# Import Libraries

In [None]:
import numpy as np
import pandas as pd
import os
import PyPDF2
import textract
import nltk
import re
import time
import pickle
import matplotlib.pyplot as plt
import seaborn as sns
from sklearn.model_selection import train_test_split, cross_val_score
from nltk.corpus import stopwords
from nltk.tokenize import word_tokenize
from nltk import WordNetLemmatizer
from autocorrect import Speller
from PIL import Image
import string
from collections import Counter
from wordcloud import WordCloud
from sklearn.preprocessing import LabelEncoder
from imblearn.over_sampling import RandomOverSampler
from sklearn.feature_extraction.text import TfidfVectorizer
from sklearn.metrics import accuracy_score, classification_report, confusion_matrix
from sklearn.linear_model import LogisticRegression
from sklearn.ensemble import RandomForestClassifier
from sklearn.tree import DecisionTreeClassifier
from sklearn.naive_bayes import MultinomialNB
from xgboost import XGBClassifier
from mlxtend.plotting import plot_confusion_matrix
np.bool = np.bool_

import warnings
from sklearn.exceptions import ConvergenceWarning
warnings.filterwarnings("ignore", category=DeprecationWarning)
warnings.filterwarnings("ignore", category=FutureWarning)
warnings.filterwarnings("ignore", category=ConvergenceWarning)

# Load Data

In [None]:
data_dir = "/mnt/hdd/Datasets/pdfs/RawData/"

In [None]:
folders = os.listdir(data_dir)
folders

In [None]:
data = []
labels = []

for folder in folders:
    folder_path = os.path.join(data_dir, folder)
    files = os.listdir(folder_path)
    for file in files:
        if file.endswith(".pdf"):
            filename = os.path.join(folder_path, file)
            open_filename = open(filename, "rb")
            pdf_reader = PyPDF2.PdfReader(open_filename)
            total_pages = len(pdf_reader.pages)
            if total_pages > 3:
                total_pages = 3
            count = 0
            text = ""
            while count < total_pages:
                page = pdf_reader.pages[count]
                count += 1
                text += page.extract_text()
            
            spell = Speller(lang="en")
            texts = spell(text)
            text_file = " ".join([word.lower() for word in word_tokenize(texts)])
            data.append(text_file)
            labels.append(folder)

In [None]:
df = pd.DataFrame({"text": data, "category": labels})
df.head()

In [None]:
df.shape

In [None]:
df.isnull().sum()

In [None]:
df.category.value_counts()

In [None]:
plt.figure()
df.category.value_counts().plot(kind="barh")
plt.xlabel("Category")
plt.ylabel("Count")
plt.title("Category Count")
plt.show()

In [None]:
def word_freq(category, column):
    freq_df = df[df["category"] == category]
    freq_words = freq_df[column].tolist()
    freq_words = [word.lower() for word in freq_words]
    freq_punc = []

    for word in freq_words:
        freq_punc += word_tokenize(word)

    freq_punc = [word for word in freq_punc if word not in string.punctuation]
    freq_freq = Counter(freq_punc)

    freq_top = freq_freq.most_common(15)

    words = [word for word, _ in freq_top]
    counts = [count for _, count in freq_top]

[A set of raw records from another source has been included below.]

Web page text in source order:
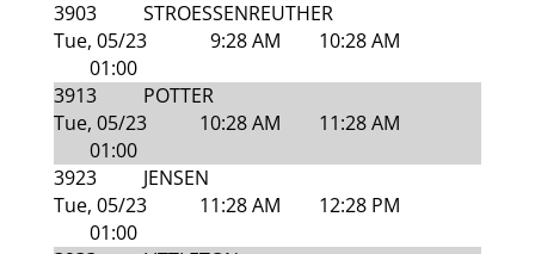
3903
STROESSENREUTHER
Tue, 05/23
9:28 AM
10:28 AM
01:00
3913
POTTER
Tue, 05/23
10:28 AM
11:28 AM
01:00
3923
JENSEN
Tue, 05/23
11:28 AM
12:28 PM
01:00
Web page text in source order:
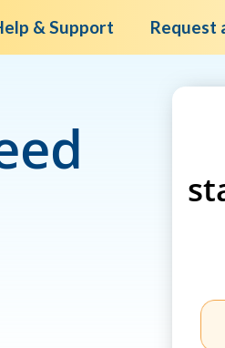
& Support Request
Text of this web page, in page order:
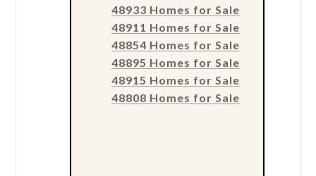
48933 Homes for Sale
48911 Homes for Sale
48854 Homes for Sale
48895 Homes for Sale
48915 Homes for Sale
48808 Homes for Sale

    plt.figure(figsize=(15, 5))
    plt.bar(words, counts)
    plt.title(f"TOP 15 WORDS in {category}")
    plt.xlabel("Word")
    plt.ylabel("Frequency")
    plt.show()
    
    return freq_top

In [None]:
agreements_top = word_freq("Agreements", "text")

In [None]:
deeds_top = word_freq("Deeds", "text")

In [None]:
valuations_top = word_freq("Valuations", "text")

In [None]:
taxes_top = word_freq("Taxes", "text")

In [None]:
human_resources_top = word_freq("Human Resources", "text")

In [None]:
def print_wordcloud(freq_top, category):
    dict_top = dict(freq_top)
    wordcloud = WordCloud(width=350, height=350, background_color="white", min_font_size=5).generate_from_frequencies(dict_top)

    plt.figure()
    plt.title(f"TOP 15 Words in {category}")
    plt.imshow(wordcloud)
    #plt.axis("off")
    plt.tight_layout(pad=0)
    plt.show()

In [None]:
print_wordcloud(agreements_top, "Agreements")

In [None]:
print_wordcloud(deeds_top, "Deeds")

In [None]:
print_wordcloud(valuations_top, "Valuations")

In [None]:
print_wordcloud(taxes_top, "Taxes")

In [None]:
print_wordcloud(human_resources_top, "Human Resources")

# Preprocess

In [None]:
stop_words = set(stopwords.words("english"))

In [None]:
def clean_text(text):
    text = re.sub(r"[^\w\s]", "", text)
    text = text.lower()
    text = re.sub(r"\d+", "", text)
    text = " ".join([word for word in text.split() if word not in stop_words])
    lemmatizer = WordNetLemmatizer()
    text = " ".join([lemmatizer.lemmatize(word) for word in text.split() if len(word) > 2])
    text = text.strip()
    return text

In [None]:
df["clean"] = df["text"].apply(clean_text)

In [None]:
df.head()

In [None]:
pre_agreements_top = word_freq("Agreements", "clean")

In [None]:
pre_deeds_top = word_freq("Deeds", "clean")

In [None]:
pre_valuations_top = word_freq("Valuations", "clean")

In [None]:
pre_taxes_top = word_freq("Taxes", "clean")

In [None]:
pre_human_resources_top = word_freq("Human Resources", "clean")

In [None]:
df.head()

In [None]:
df.shape

In [None]:
def label_encoder(column):
    le = LabelEncoder().fit(column)
    print(column.name, le.classes_)
    return le.transform(column)

In [None]:
df["label"] = label_encoder(df["category"])

In [None]:
class_names = ["Agreements", "Deeds", "Human Resources", "Taxes", "Valuations"]

# Model

In [None]:
df = df.sample(frac=1).reset_index(drop=True)

In [None]:
df.head()

In [None]:
X = df["clean"]
y = df["label"]

In [None]:
tfidf = TfidfVectorizer(max_features=1000, stop_words=stopwords.words("english"))
X_tfidf = tfidf.fit_transform(X)

In [None]:
pickle.dump(tfidf, open("tfidf.pkl", "wb"))

In [None]:
ros = RandomOverSampler(random_state=42)
X_resampled, y_resampled = ros.fit_resample(X_tfidf, y)

In [None]:
X_train, X_test, y_train, y_test = train_test_split(X_resampled, y_resampled, test_size=0.2, random_state=42)

# Logistic Regression

In [None]:
logreg = LogisticRegression()
start = time.time()
logreg.fit(X_train, y_train)
end = time.time()
logreg_time = end - start
print("Logistic Regression Train Time:", logreg_time)

In [None]:
pickle.dump(logreg, open("logreg.pkl", "wb"))

In [None]:
logreg_scores = cross_val_score(LogisticRegression(), X_train, y_train, cv=3)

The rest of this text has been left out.